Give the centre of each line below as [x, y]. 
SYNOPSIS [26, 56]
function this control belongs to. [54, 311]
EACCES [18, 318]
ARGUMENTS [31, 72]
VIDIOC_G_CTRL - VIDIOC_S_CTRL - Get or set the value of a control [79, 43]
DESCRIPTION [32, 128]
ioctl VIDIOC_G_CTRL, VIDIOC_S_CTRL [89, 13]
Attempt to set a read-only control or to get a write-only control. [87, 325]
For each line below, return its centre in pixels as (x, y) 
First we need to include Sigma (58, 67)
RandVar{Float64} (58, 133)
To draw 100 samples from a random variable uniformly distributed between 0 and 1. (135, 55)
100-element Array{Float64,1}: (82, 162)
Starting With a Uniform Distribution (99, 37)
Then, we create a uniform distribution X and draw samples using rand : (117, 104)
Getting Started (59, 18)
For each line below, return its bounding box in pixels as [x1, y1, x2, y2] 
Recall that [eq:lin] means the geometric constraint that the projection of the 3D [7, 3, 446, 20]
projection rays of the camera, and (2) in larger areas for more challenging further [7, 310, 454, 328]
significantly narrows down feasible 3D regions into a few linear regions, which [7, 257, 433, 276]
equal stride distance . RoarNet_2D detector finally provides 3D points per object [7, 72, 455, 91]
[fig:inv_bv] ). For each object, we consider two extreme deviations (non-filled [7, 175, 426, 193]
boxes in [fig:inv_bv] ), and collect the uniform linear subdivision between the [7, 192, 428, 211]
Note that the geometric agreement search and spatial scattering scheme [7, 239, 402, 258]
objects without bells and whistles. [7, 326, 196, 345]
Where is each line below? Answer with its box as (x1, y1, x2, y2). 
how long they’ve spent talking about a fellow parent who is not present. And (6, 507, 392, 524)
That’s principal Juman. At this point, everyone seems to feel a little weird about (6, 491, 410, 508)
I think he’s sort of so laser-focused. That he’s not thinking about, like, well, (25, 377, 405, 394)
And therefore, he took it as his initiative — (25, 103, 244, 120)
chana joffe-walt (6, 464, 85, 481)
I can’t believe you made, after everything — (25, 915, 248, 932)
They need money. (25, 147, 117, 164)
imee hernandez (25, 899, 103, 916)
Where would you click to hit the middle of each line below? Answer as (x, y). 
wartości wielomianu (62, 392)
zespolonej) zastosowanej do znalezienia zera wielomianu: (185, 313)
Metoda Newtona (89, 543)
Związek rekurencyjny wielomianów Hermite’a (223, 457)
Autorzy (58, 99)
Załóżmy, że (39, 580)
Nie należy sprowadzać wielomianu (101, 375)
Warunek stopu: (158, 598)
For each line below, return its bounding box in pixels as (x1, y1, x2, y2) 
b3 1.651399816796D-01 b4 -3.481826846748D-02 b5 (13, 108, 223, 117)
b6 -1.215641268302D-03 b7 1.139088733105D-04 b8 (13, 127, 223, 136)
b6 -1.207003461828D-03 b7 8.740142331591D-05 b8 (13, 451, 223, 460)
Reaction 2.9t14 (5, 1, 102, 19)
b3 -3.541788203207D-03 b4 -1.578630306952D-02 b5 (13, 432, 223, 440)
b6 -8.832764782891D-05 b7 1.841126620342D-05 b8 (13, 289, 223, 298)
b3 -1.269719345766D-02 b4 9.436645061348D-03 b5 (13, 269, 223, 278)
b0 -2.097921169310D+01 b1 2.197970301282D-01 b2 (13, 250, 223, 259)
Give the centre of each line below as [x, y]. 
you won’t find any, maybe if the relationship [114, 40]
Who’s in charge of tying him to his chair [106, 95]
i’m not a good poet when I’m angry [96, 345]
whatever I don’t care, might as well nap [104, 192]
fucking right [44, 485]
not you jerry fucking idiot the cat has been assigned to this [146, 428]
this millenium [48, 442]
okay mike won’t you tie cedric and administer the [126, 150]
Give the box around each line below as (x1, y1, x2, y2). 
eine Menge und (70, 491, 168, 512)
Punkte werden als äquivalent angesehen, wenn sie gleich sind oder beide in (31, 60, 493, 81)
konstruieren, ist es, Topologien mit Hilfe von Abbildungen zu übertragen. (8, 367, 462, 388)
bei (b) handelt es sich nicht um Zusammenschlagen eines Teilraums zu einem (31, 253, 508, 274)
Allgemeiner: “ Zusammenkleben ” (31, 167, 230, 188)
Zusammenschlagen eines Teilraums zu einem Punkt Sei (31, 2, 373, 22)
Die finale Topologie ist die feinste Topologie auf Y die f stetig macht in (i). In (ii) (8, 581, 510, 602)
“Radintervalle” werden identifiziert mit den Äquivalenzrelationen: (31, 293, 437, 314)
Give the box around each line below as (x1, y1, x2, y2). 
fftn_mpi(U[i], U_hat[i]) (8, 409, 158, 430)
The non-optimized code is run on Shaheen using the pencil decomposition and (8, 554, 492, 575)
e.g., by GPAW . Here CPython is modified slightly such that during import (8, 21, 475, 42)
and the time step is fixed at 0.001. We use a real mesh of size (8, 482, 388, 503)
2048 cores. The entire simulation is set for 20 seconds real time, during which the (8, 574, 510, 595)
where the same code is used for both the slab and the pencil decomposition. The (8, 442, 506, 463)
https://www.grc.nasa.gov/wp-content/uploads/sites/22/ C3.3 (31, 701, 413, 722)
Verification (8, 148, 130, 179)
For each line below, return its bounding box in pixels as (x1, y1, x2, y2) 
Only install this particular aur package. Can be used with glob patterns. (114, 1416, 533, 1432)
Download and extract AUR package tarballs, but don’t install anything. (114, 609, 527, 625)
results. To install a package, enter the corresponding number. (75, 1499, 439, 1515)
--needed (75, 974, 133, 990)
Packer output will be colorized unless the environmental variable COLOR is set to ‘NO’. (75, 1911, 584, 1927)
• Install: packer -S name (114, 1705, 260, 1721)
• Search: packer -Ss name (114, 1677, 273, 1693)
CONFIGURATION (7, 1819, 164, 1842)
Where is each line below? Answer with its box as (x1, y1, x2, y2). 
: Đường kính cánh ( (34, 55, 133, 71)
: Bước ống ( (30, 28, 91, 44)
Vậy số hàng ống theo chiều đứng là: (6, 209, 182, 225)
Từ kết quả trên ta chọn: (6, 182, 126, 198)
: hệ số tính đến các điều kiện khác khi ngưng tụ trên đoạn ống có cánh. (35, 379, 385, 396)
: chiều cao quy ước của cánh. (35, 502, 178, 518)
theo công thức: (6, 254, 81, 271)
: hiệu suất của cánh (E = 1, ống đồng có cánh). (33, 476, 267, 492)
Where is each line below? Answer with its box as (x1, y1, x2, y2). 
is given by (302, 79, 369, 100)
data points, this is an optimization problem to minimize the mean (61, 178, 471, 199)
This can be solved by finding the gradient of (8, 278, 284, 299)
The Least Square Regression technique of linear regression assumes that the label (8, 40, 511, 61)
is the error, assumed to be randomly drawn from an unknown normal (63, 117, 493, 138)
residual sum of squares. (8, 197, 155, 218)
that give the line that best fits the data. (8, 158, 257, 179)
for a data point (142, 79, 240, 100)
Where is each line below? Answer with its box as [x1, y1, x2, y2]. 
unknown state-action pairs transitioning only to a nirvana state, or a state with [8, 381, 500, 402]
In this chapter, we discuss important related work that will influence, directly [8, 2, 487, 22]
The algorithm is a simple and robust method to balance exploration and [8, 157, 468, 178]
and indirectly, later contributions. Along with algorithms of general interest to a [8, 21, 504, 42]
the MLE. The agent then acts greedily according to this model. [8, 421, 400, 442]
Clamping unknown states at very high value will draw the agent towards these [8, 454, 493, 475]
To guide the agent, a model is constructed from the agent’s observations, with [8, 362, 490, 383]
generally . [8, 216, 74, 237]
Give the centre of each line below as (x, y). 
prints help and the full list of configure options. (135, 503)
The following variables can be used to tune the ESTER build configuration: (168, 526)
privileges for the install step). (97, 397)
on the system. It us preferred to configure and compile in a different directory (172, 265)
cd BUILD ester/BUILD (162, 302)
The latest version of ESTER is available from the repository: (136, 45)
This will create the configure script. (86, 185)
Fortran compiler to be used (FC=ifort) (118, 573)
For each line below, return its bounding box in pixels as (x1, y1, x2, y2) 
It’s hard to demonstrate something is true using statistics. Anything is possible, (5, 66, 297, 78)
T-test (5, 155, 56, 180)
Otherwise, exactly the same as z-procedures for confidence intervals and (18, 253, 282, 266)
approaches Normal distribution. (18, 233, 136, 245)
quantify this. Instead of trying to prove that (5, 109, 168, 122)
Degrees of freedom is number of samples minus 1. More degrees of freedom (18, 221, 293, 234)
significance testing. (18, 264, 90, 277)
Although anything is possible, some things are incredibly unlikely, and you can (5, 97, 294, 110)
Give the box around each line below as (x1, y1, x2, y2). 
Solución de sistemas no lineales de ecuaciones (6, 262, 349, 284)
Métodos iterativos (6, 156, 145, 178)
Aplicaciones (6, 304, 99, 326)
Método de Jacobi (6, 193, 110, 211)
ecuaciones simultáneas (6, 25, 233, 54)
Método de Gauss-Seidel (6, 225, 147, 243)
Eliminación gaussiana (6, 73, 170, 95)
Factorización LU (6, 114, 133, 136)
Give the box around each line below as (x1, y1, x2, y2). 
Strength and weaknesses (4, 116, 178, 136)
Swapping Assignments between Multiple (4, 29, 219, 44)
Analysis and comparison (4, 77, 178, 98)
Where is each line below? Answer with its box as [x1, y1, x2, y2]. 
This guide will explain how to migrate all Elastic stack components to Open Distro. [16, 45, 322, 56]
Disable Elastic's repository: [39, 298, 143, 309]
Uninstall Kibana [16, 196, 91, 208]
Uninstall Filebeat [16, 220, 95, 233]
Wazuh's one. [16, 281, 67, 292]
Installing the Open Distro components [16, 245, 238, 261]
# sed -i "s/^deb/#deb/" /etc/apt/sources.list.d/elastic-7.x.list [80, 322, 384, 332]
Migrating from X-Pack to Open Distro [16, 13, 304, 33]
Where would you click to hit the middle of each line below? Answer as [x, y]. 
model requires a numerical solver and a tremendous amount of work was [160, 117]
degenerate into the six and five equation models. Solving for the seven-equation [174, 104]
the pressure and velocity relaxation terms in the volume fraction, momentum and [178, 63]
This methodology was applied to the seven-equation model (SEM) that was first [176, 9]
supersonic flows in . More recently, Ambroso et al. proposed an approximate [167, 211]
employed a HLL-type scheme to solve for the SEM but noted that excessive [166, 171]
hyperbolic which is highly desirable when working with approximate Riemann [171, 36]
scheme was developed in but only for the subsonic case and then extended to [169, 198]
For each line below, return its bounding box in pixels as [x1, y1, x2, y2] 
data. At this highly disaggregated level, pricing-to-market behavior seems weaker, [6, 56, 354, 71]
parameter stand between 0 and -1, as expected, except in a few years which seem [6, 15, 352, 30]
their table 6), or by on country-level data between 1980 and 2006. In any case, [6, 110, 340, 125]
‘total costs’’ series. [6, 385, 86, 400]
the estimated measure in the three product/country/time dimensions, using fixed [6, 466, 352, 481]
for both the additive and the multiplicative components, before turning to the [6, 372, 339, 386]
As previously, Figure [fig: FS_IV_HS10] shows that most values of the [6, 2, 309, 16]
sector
· · · · · · ·
◆ **Task item**
Go line by line through the records above and copy each one containing "highly".

◆ **Answer for this exercise**
hyperbolic which is highly desirable when working with approximate Riemann [171, 36]
data. At this highly disaggregated level, pricing-to-market behavior seems weaker, [6, 56, 354, 71]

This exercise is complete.